Original title: Yûrei yashiki no kyôfu: Chi wo sû ningyô
aka Legacy of Dracula
aka Fear of the Ghost House: Bloodsucking Doll
Beware: I am going to spoil some plot elements of this four decades old
movie!
After six months overseas, doctor Kazuhiko (Atsuo Nakamura) makes his way to
the home of his fiancée Yuko Nomura (Yukiko Kobayashi). Once he’s arrived at her
family mansion, and after the Nomura’s family servant Genzo (Kaku Takashina) has
stopped trying to kill him (“he’s mute and hard of hearing” is his excuse),
Yuko’s mother (Yoko Minakaze) gives him very bad news. Apparently, Yuko has died
in a car accident about two weeks ago. Mum will show Kazuhiko her
daughter’s grave the next day, and he can stay the night.

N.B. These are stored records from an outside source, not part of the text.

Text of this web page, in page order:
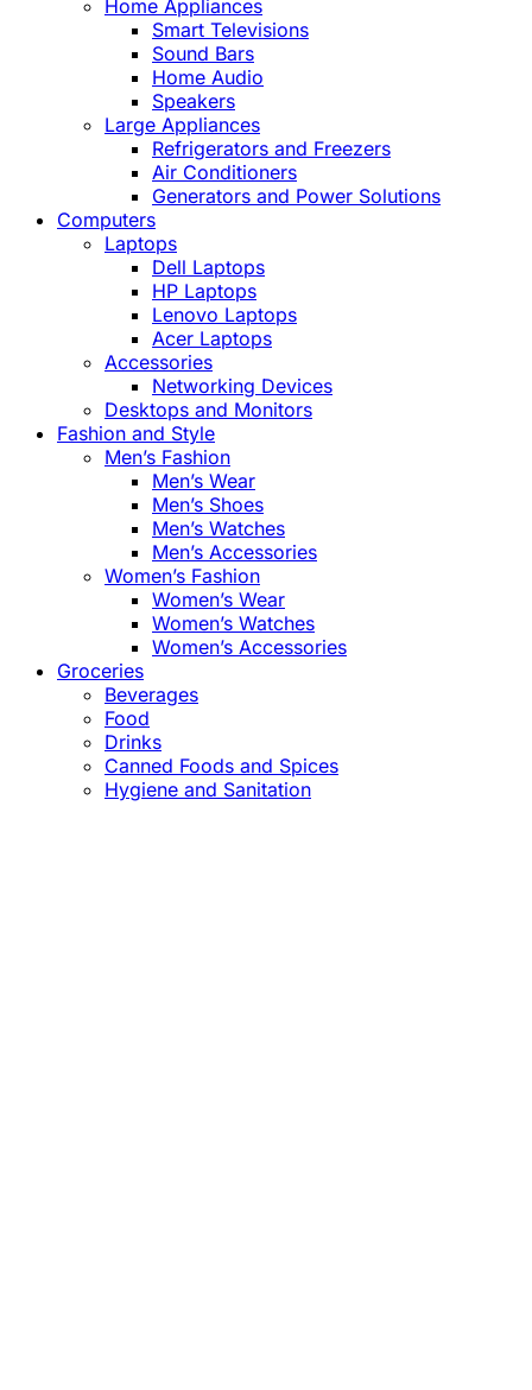
Home Appliances
Smart Televisions
Sound Bars
Home Audio
Speakers
Large Appliances
Refrigerators and Freezers
Air Conditioners
Generators and Power Solutions
Computers
Laptops
Dell Laptops
HP Laptops
Lenovo Laptops
Acer Laptops
Accessories
Networking Devices
Desktops and Monitors
Fashion and Style
Men’s Fashion
Men’s Wear
Men’s Shoes
Men’s Watches
Men’s Accessories
Women’s Fashion
Women’s Wear
Women’s Watches
Women’s Accessories
Groceries
Beverages
Food
Drinks
Canned Foods and Spices
Hygiene and Sanitation
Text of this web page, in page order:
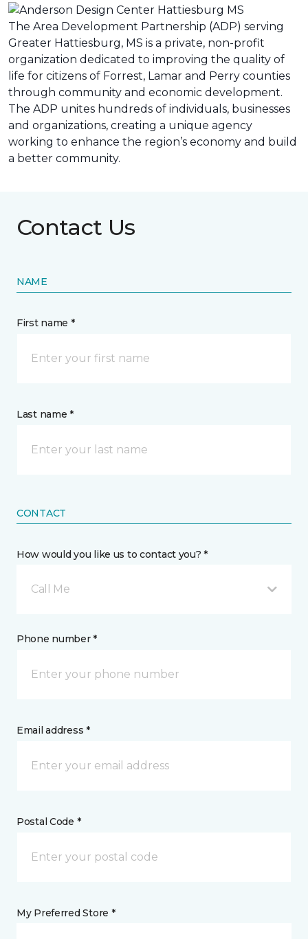
The Area Development Partnership (ADP) serving
Greater Hattiesburg, MS is a private, non-profit
organization dedicated to improving the quality of
life for citizens of Forrest, Lamar and Perry counties
through community and economic development.
The ADP unites hundreds of individuals, businesses
and organizations, creating a unique agency
working to enhance the region’s economy and build
a better community.
Contact Us
NAME
First name *
Last name *
CONTACT
How would you like us to contact you? *
Call Me
Phone number *
Email address *
Postal Code *
My Preferred Store *
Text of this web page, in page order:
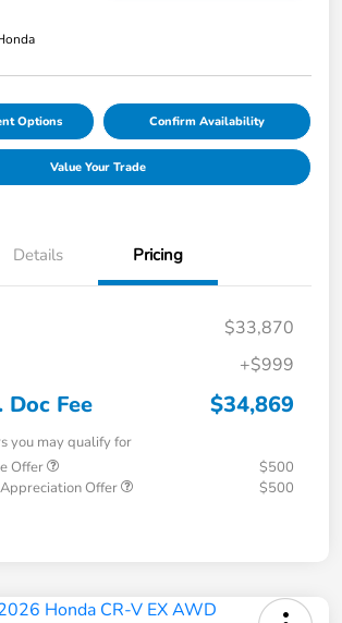
Options Confirm Availability
Value Your Trade
Details Pricing
$33,870
+$999
Doc Fee $34,869
you may qualify for
Offer
$500
Offer
$500
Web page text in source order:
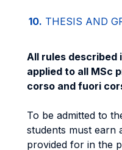
10. THESIS AND
All rules described
applied to all MSc
corso and fuori
To be admitted to
students must earn
provided for in the
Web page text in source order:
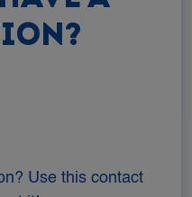
Use this contact
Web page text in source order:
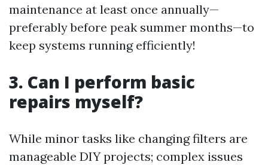
maintenance at least once annually—
preferably before peak summer months—to
keep systems running efficiently!
3. Can I perform basic
repairs myself?
While minor tasks like changing filters are
manageable DIY projects; complex issues
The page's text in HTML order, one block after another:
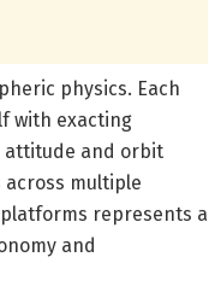
physics. Each
with exacting
attitude and orbit
multiple
represents a
and
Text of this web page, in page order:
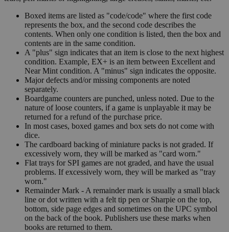
Boxed items are listed as "code/code" where the first code
represents the box, and the second code describes the
contents. When only one condition is listed, then the box and
contents are in the same condition.
A "plus" sign indicates that an item is close to the next highest
condition. Example, EX+ is an item between Excellent and
Near Mint condition. A "minus" sign indicates the opposite.
Major defects and/or missing components are noted
separately.
Boardgame counters are punched, unless noted. Due to the
nature of loose counters, if a game is unplayable it may be
returned for a refund of the purchase price.
In most cases, boxed games and box sets do not come with
dice.
The cardboard backing of miniature packs is not graded. If
excessively worn, they will be marked as "card worn."
Flat trays for SPI games are not graded, and have the usual
problems. If excessively worn, they will be marked as "tray
worn."
Remainder Mark - A remainder mark is usually a small black
line or dot written with a felt tip pen or Sharpie on the top,
bottom, side page edges and sometimes on the UPC symbol
on the back of the book. Publishers use these marks when
books are returned to them.
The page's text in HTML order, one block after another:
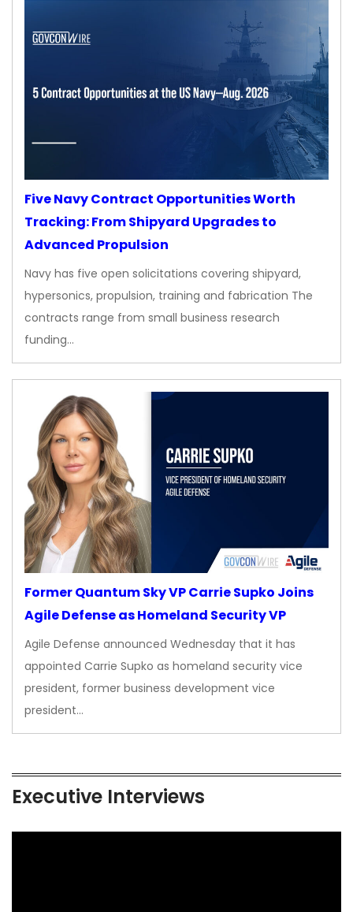
Five Navy Contract Opportunities Worth
Tracking: From Shipyard Upgrades to
Advanced Propulsion
Navy has five open solicitations covering shipyard,
hypersonics, propulsion, training and fabrication The
contracts range from small business research
funding…
Former Quantum Sky VP Carrie Supko Joins
Agile Defense as Homeland Security VP
Agile Defense announced Wednesday that it has
appointed Carrie Supko as homeland security vice
president, former business development vice
president…
Executive Interviews
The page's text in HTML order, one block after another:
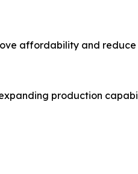
affordability and
production
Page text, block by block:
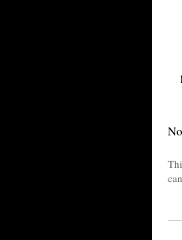
can
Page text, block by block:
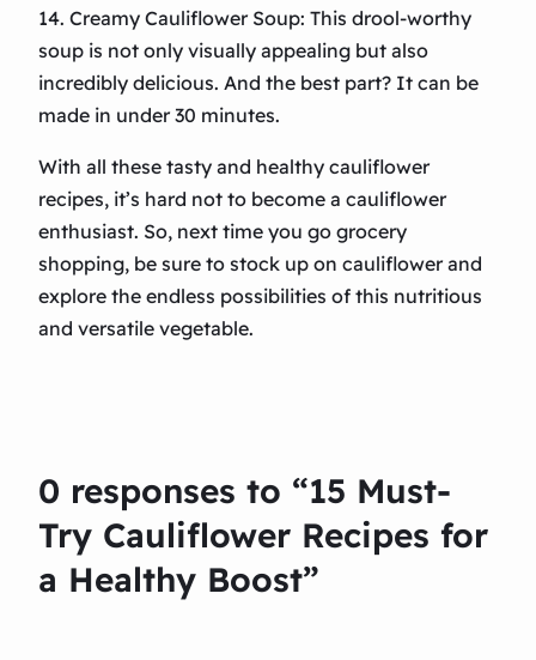
14. Creamy Cauliflower Soup: This drool-worthy
soup is not only visually appealing but also
incredibly delicious. And the best part? It can be
made in under 30 minutes.
With all these tasty and healthy cauliflower
recipes, it’s hard not to become a cauliflower
enthusiast. So, next time you go grocery
shopping, be sure to stock up on cauliflower and
explore the endless possibilities of this nutritious
and versatile vegetable.
0 responses to “15 Must-
Try Cauliflower Recipes for
a Healthy Boost”
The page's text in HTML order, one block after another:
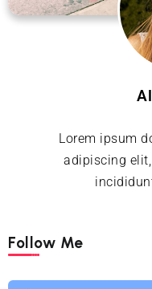
Lorem ipsum
adipiscing
Follow Me
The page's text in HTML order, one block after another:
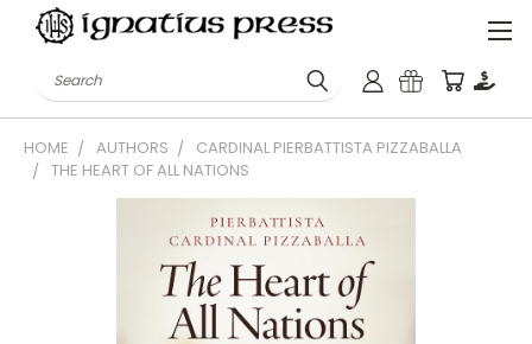
Search
HOME AUTHORS
CARDINAL PIERBATTISTA PIZZABALLA
THE HEART OF ALL NATIONS
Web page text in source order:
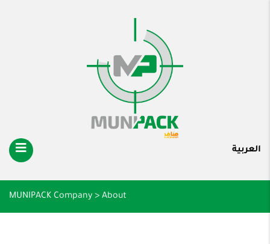
العربية
MUNIPACK Company > About
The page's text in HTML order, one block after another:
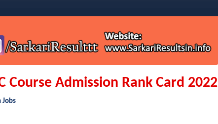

While Kazuhiko is lying in bed, still trying to come to grips with the news
of Yuko’s sudden death, he hears the sounds of a woman crying. The noise leads
him to Yuko’s former bedroom where he encounters what looks a lot like the
girl herself, just very pale and with a strange look on her face, and hiding
herself in a walk-in closet. Before Kazuhiko can act on this, he is knocked out.
When he awakes, Yuko is gone, and her mother suggests he just must have had a
very bad dream. But when he’s alone again, Kazuhiko looks out the window and
sees someone who looks very much like Yuko running away from the house. He
follows her to a graveyard. There, Yuko first begs him to kill her, but Kazuhiko
instead moves in for hug. The traditional hug-cam shows a shot of Yuko’s face,
her eyes turning into something halfway between cat and lizard, a terrible grin
on her lips, and a knife in her hand just about to cut into Kazuhiko.
Which is when Kazuhiko’s sister Keiko (Kayo Matsuo) awakes in her home from a
terrible nightmare about him. Keiko is very concerned, for she hasn’t heard
anything from her brother at all ever since he went off to see Yuko at the
family mansion; usually, he would have phoned, but…nothing. Keiko convinces her
friend – supposedly her fiancée but they don’t really act that way – Hiroshi
(Akira Nakao) to drive to Yuko’s mansion with her. There, Mrs Nonomura tells
them the same story she told Kazuhiko about Yuko, adding that Kazuhiko left
right on the day he came. Keiko has a bad feeling about all of this, and it’s
little wonder. Not only doesn’t this story fit Kazuhiko (nor the things the
audience has seen) but Mrs Nonomura is pretty damn creepy, and her house comes
directly out of a western gothic horror novel. When Keiko and Hiroshi find one
of Kazuhiko’s cufflinks in the graveyard covered in blood, they decide to
investigate.
Usually, The Vampire Doll is seen as the first of Toho’s loose
trilogy of western vampire inspired horror films directed by Michio Yamamoto.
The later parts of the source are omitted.